An experiment that has produced human eggs from stem cells could be a boon for women desperate to have a baby, scientists claim.
New research has swept away the belief women only have a limited stock of eggs and replaces it with the theory the supply is continuously replenished from precursor cells in the ovary.
'The prevailing dogma in our field for the better part of the last 50 or 60 years was that young girls at birth were given a bank account of eggs at birth that's not renewable,' says Jonathan Tilly, director of the Vincent Center for Reproductive Biology at Massachusetts General Hospital, who led the research.
'As they become mature and become a woman, they use those eggs up (and) the ovaries will fail when they enter menopause.'
Tilly first challenged the 'bank account' doctrine eight years ago, suggesting female mammals continue producing egg-making cells into adulthood rather than from a stock acquired at birth.

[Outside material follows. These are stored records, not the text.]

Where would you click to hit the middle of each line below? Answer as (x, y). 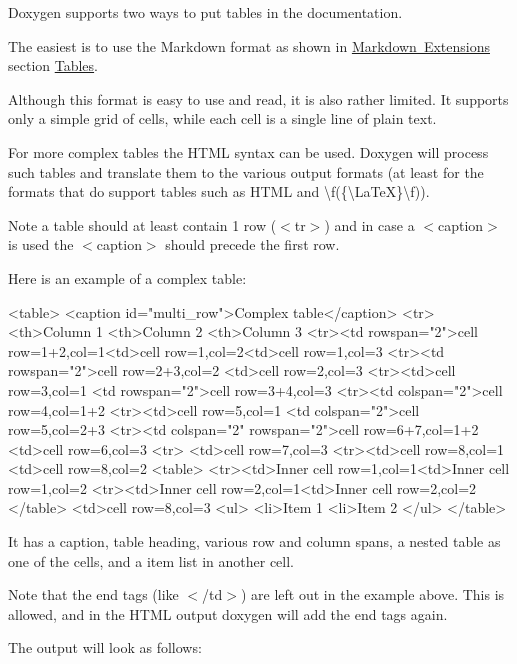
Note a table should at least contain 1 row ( (142, 224)
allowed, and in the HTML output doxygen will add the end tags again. (228, 613)
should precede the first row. (252, 244)
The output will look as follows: (105, 647)
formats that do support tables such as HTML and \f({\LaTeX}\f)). (219, 191)
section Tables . (53, 65)
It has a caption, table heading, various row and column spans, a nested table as (254, 541)
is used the (41, 244)
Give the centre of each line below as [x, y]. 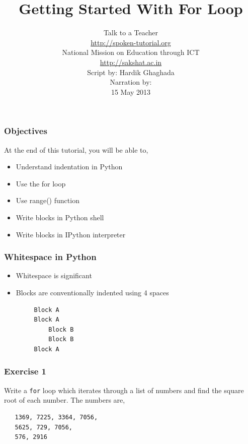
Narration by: [131, 82]
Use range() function [48, 200]
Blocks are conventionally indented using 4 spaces [92, 292]
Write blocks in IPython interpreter [71, 234]
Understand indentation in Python [69, 167]
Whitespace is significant [54, 275]
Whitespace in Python [50, 257]
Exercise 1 [25, 371]
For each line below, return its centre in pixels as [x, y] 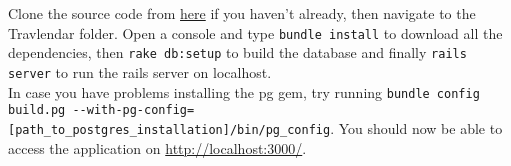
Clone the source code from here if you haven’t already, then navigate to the [242, 13]
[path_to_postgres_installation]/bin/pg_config [169, 129]
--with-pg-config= [133, 110]
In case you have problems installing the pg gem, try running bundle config [244, 91]
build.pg [37, 110]
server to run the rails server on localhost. [140, 71]
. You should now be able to [416, 127]
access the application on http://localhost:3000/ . [157, 147]
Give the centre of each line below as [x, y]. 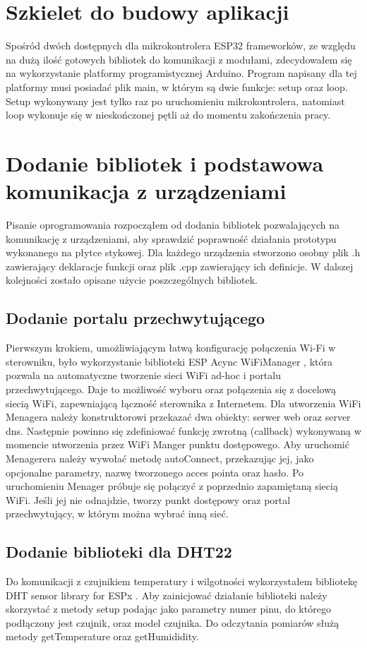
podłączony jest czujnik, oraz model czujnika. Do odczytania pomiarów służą [173, 622]
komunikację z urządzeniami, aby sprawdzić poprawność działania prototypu [171, 238]
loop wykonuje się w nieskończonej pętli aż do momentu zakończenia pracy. [168, 115]
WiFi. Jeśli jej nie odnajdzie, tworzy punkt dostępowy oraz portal [148, 499]
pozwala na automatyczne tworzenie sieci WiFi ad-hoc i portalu [143, 375]
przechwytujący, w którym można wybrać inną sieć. [117, 514]
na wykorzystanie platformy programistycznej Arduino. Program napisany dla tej [181, 73]
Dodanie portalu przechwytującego [136, 318]
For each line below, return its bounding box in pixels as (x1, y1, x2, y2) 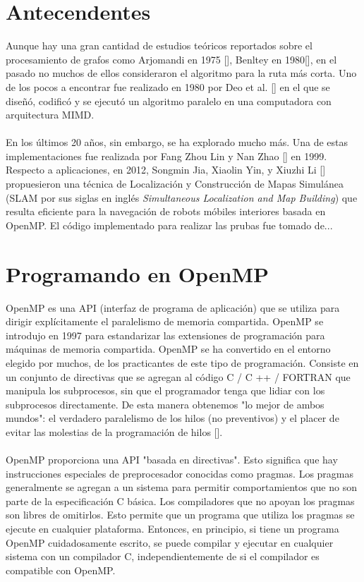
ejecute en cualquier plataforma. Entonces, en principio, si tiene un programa (6, 521, 339, 536)
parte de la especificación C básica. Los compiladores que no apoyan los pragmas (6, 493, 355, 508)
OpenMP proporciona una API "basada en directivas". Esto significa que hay (6, 452, 338, 467)
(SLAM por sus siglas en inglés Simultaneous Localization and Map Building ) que (6, 190, 358, 205)
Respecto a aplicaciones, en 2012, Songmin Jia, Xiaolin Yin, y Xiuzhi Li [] (6, 162, 326, 177)
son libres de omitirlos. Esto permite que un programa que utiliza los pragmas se (6, 507, 355, 522)
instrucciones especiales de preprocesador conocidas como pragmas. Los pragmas (6, 466, 354, 480)
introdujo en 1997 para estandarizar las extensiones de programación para (6, 327, 325, 342)
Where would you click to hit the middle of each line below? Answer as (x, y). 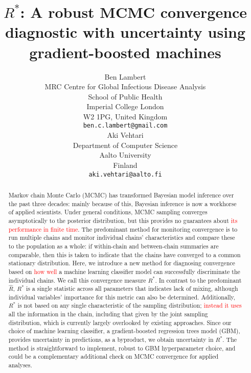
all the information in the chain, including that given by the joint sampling (108, 314)
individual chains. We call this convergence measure (77, 280)
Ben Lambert (125, 76)
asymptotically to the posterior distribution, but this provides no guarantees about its (123, 220)
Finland (125, 165)
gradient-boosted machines (125, 52)
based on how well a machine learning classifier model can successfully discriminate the (124, 271)
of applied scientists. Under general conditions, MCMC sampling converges (108, 212)
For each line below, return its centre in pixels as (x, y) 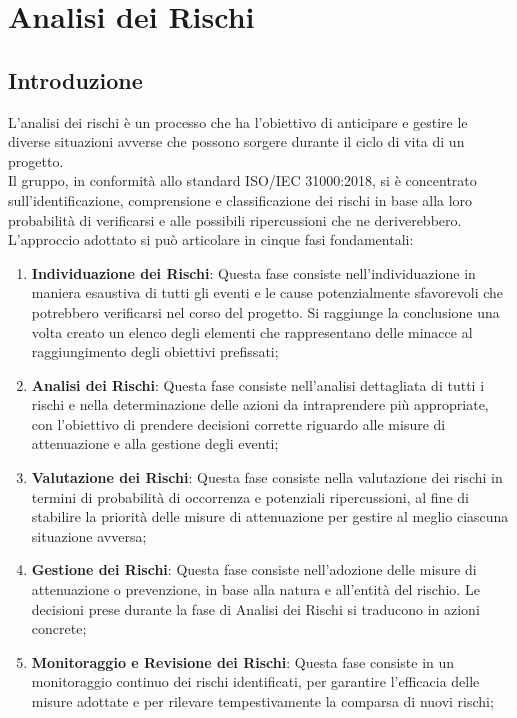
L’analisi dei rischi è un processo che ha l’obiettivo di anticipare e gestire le (238, 121)
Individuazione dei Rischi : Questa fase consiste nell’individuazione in (253, 272)
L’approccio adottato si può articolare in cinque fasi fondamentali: (211, 239)
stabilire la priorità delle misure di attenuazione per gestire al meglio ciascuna (270, 516)
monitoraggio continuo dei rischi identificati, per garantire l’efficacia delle (255, 681)
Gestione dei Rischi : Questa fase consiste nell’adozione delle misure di (254, 569)
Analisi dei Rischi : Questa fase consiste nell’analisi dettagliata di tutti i (258, 384)
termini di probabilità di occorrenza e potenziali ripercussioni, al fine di (250, 496)
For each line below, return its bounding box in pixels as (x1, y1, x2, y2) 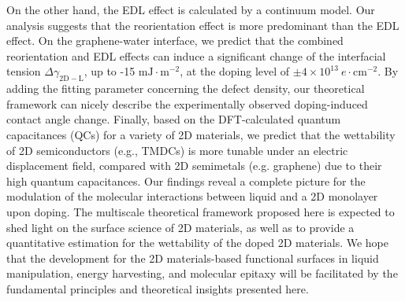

His theory ran into a firestorm.
Other scientists challenged the accuracy of his experiments or dismissed their conclusions as worthless, given they were only conducted on lab mice.
But Tilly says the new work not only confirms his controversial idea, it takes it further.
In it, his team isolated egg-producing stem cells in human ovaries and then coaxed them into developing oocytes, as eggs are called.
Building on a feat by Chinese scientists, they pinpointed the oocyte stem cells by using antibodies which latched onto a protein 'handle' located on the side of these cells.